Aim of the exercise =>
Which lines below contain the word "Department"? Copy each one.

Excerpted records =>
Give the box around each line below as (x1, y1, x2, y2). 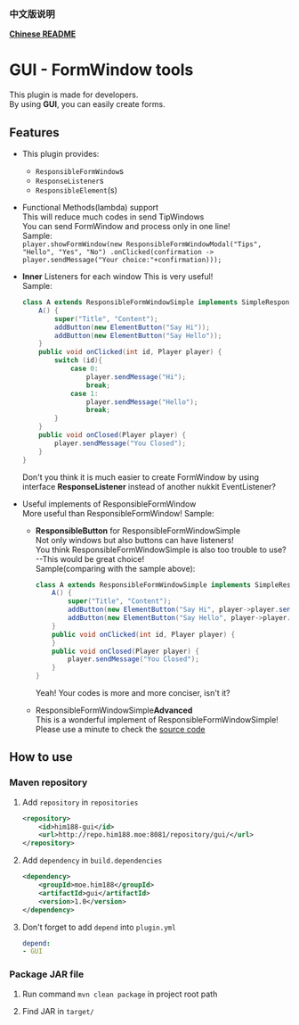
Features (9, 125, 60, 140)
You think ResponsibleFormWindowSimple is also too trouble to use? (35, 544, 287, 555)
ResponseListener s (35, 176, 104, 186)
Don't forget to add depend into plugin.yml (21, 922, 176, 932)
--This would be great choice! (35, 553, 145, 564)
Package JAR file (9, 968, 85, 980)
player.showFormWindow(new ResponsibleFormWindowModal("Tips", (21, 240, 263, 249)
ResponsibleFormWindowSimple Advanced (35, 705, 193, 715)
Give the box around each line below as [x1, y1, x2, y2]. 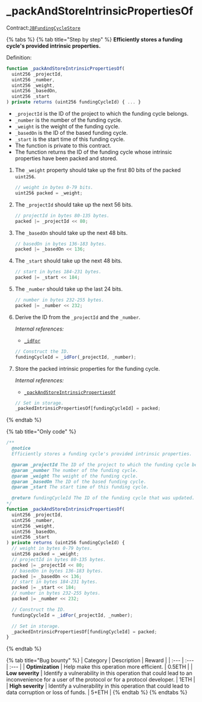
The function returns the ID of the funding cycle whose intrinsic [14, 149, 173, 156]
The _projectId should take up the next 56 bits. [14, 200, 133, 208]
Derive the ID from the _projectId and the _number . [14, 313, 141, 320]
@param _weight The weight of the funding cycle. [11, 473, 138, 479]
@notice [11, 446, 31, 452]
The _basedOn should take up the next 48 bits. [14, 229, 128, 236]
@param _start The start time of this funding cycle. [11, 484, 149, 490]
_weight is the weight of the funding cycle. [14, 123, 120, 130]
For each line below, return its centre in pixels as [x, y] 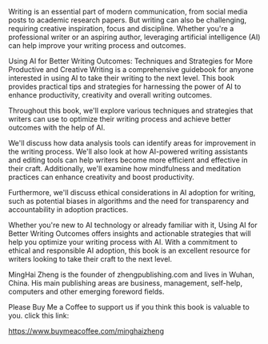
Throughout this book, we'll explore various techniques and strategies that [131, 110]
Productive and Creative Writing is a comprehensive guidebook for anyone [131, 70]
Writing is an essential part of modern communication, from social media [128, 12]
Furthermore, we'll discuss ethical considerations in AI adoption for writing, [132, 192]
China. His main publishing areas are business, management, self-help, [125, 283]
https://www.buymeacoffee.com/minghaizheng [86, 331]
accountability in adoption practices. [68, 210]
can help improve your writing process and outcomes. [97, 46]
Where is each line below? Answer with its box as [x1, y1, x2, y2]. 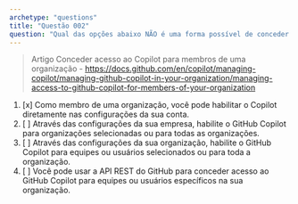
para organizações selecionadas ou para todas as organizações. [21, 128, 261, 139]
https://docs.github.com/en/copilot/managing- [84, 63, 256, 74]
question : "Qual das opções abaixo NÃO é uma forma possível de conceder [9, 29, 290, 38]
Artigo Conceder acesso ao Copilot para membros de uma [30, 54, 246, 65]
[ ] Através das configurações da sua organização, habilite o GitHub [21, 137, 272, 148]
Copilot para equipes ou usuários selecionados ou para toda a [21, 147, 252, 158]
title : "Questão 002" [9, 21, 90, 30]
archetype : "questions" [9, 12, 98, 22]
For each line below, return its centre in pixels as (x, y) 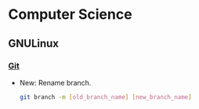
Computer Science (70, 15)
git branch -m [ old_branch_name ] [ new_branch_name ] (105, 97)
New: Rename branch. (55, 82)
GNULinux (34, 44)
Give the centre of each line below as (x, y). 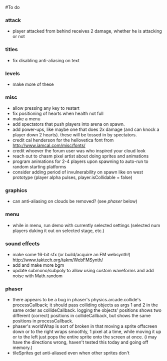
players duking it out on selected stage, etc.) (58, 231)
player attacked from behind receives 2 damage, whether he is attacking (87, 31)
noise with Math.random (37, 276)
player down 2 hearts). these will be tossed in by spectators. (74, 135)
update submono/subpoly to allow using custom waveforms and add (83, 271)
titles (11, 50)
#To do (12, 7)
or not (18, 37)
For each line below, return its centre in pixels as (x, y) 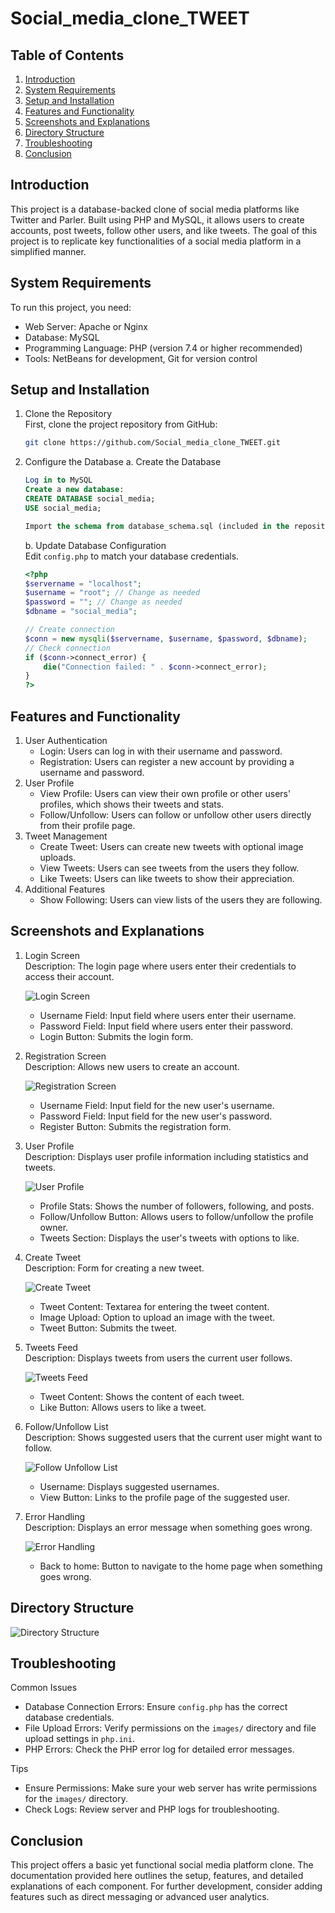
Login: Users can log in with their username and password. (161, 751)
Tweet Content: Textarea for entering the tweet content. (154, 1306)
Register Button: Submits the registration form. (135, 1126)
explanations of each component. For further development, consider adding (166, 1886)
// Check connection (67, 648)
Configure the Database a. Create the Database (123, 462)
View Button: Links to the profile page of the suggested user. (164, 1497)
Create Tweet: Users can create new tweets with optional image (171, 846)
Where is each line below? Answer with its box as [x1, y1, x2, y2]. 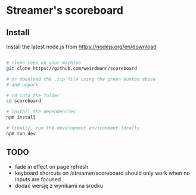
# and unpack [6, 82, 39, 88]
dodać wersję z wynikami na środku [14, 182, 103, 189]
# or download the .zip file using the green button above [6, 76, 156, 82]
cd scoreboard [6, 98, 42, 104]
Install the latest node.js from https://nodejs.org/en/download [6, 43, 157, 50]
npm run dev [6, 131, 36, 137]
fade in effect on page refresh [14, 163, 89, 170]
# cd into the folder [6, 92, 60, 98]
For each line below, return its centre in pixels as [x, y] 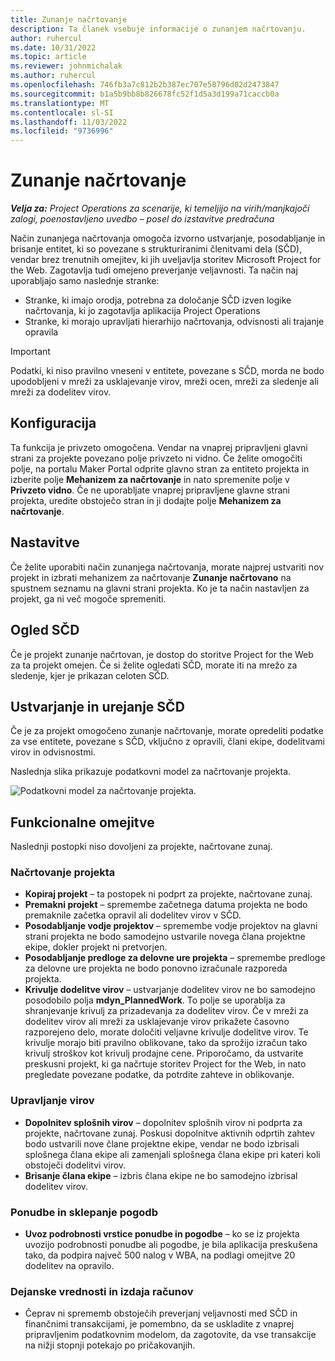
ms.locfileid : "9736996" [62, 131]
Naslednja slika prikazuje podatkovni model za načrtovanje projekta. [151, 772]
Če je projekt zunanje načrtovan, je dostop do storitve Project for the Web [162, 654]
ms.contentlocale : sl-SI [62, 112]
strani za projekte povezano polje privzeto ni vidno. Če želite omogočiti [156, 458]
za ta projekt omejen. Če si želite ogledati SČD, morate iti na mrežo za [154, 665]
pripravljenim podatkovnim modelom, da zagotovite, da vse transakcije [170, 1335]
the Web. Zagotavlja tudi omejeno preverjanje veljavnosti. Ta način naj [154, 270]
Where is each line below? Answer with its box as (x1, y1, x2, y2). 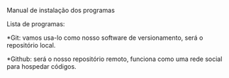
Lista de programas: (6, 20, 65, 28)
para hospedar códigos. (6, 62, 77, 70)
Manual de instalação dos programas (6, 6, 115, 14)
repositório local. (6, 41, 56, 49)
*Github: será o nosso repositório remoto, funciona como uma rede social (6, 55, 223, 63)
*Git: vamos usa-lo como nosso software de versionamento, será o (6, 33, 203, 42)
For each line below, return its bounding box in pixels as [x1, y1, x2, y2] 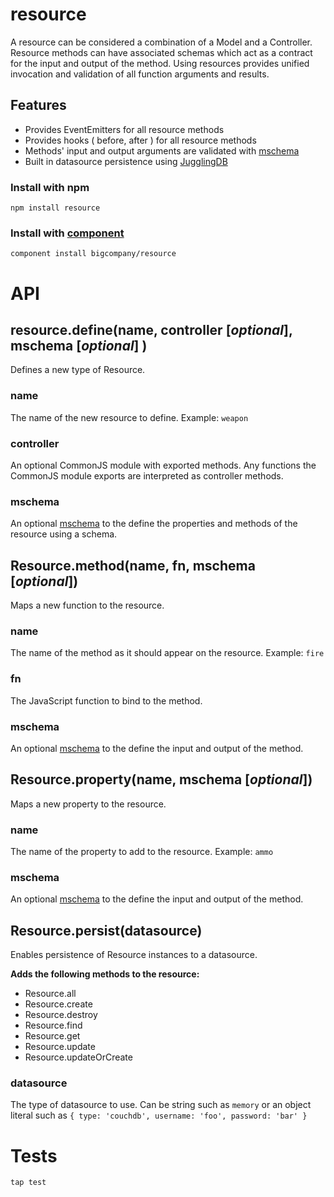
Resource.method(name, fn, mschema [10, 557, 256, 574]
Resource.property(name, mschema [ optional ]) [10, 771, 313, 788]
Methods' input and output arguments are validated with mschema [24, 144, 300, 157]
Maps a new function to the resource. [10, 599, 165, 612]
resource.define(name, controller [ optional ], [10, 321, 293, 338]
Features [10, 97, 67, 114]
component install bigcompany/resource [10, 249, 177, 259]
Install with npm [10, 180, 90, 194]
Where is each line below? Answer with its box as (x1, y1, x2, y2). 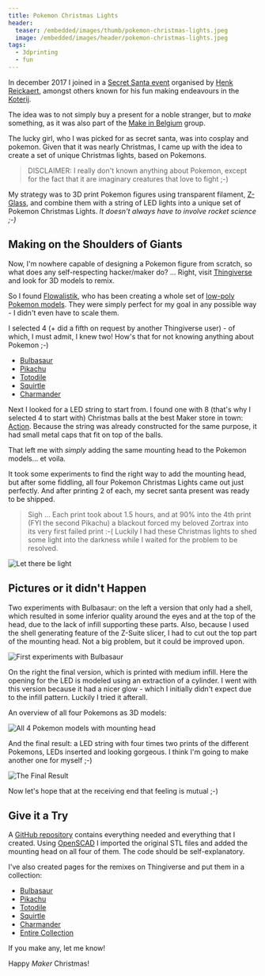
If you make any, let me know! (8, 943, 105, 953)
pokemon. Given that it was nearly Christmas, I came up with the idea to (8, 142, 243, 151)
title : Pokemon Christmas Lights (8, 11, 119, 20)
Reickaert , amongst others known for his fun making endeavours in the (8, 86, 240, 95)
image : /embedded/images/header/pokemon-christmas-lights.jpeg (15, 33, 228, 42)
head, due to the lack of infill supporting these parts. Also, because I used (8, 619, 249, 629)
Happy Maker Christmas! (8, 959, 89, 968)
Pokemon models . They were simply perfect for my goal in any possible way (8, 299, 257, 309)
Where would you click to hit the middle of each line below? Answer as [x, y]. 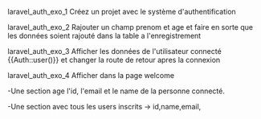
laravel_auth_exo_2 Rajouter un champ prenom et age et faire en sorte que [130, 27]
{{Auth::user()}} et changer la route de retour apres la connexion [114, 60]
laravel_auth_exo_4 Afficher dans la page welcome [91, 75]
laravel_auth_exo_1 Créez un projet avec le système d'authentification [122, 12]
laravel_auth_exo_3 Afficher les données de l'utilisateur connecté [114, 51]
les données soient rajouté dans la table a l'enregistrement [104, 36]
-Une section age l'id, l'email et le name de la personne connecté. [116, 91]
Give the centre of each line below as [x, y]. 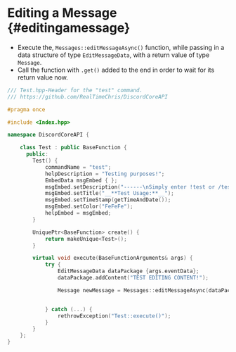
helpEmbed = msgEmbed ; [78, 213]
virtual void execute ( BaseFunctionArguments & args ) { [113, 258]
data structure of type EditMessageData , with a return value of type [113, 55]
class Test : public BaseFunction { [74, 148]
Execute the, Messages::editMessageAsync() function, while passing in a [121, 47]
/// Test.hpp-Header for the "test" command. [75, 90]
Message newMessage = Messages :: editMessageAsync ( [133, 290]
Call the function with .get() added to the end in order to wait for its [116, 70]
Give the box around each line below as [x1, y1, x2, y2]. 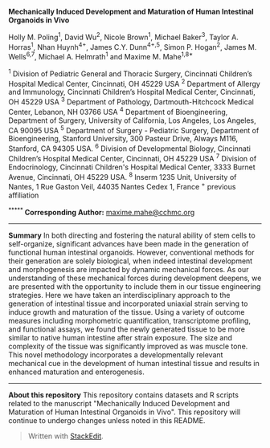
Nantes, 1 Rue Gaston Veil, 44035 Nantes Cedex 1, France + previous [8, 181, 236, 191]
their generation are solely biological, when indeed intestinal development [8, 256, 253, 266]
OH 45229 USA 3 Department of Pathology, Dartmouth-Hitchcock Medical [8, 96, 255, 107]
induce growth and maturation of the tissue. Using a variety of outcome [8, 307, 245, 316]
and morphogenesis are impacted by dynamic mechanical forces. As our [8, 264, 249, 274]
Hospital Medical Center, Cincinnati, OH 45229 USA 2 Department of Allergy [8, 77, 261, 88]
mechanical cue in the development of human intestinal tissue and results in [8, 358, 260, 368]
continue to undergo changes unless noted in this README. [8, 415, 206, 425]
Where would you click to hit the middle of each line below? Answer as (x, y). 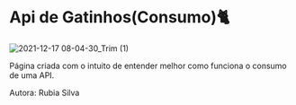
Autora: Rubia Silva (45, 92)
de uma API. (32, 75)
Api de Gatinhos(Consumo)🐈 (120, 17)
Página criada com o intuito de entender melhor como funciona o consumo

Result of this exercise =>
OH 45229 USA 3 Department of Pathology, Dartmouth-Hitchcock Medical [8, 96, 255, 107]
Hospital Medical Center, Cincinnati, OH 45229 USA 2 Department of Allergy [8, 77, 261, 88]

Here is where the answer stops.